Collected data:
• • • • •

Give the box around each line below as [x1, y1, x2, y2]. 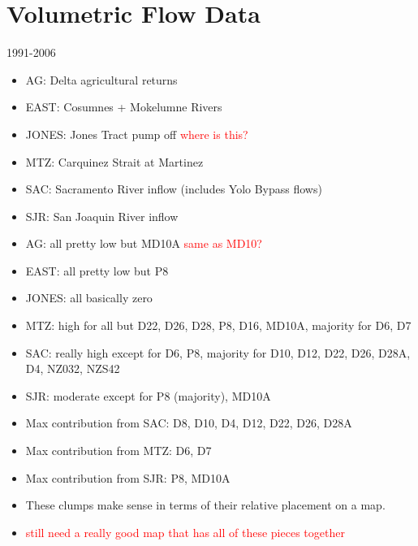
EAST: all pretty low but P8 [25, 262, 169, 279]
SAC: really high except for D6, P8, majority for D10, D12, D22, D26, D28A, [25, 344, 411, 361]
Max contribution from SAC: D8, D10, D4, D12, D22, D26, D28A [25, 414, 352, 431]
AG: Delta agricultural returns [25, 71, 178, 88]
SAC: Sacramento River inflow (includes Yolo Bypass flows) [25, 180, 322, 197]
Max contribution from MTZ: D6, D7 [25, 442, 212, 459]
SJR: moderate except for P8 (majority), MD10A [25, 387, 271, 404]
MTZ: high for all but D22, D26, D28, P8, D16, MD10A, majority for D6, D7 [25, 317, 412, 334]
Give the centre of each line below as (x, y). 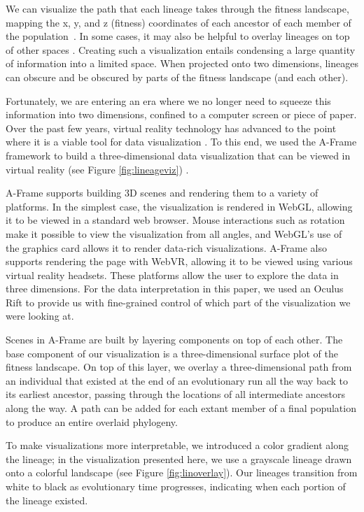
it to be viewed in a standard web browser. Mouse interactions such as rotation (175, 220)
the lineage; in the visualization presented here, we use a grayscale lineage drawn (179, 458)
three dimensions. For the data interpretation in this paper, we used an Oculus (175, 289)
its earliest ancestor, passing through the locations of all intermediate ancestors (175, 394)
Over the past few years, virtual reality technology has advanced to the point (171, 128)
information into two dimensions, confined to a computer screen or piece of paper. (181, 114)
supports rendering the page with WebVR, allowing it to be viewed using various (179, 261)
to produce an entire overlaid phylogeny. (92, 421)
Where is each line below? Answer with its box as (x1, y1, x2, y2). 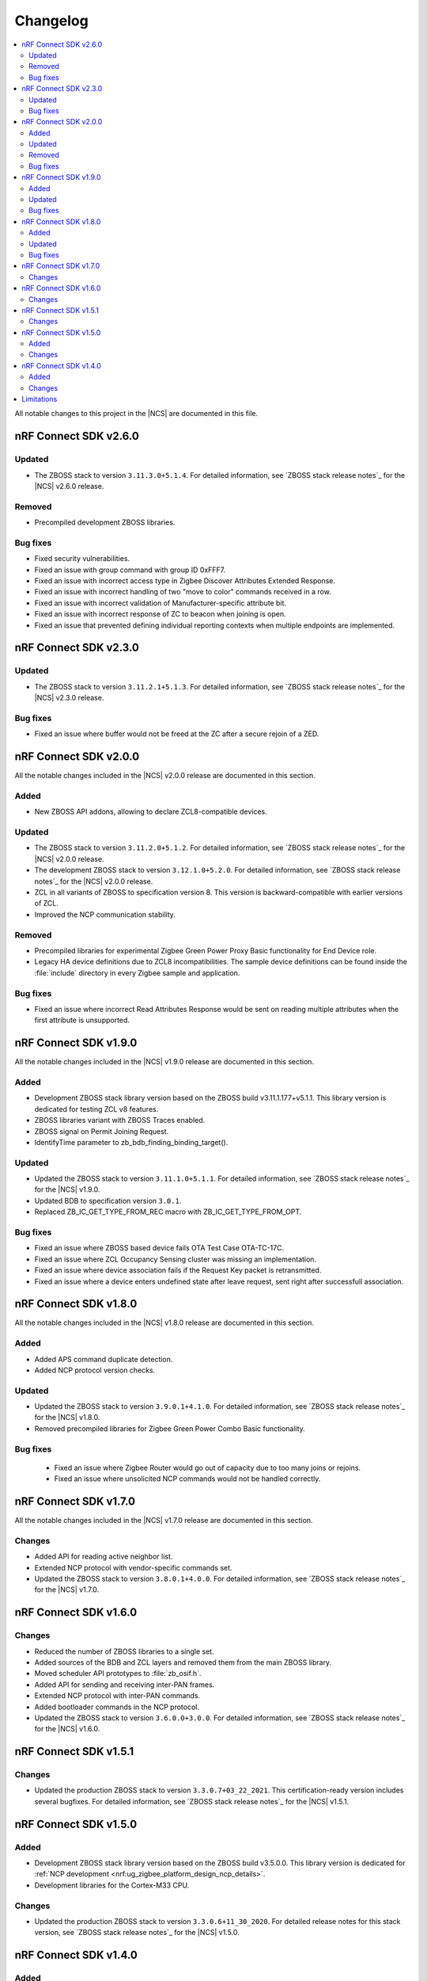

• • • • •

** Assigned task **
Word search in the records above: please count the lines holding "except" and state the count alone.

** Response box **
2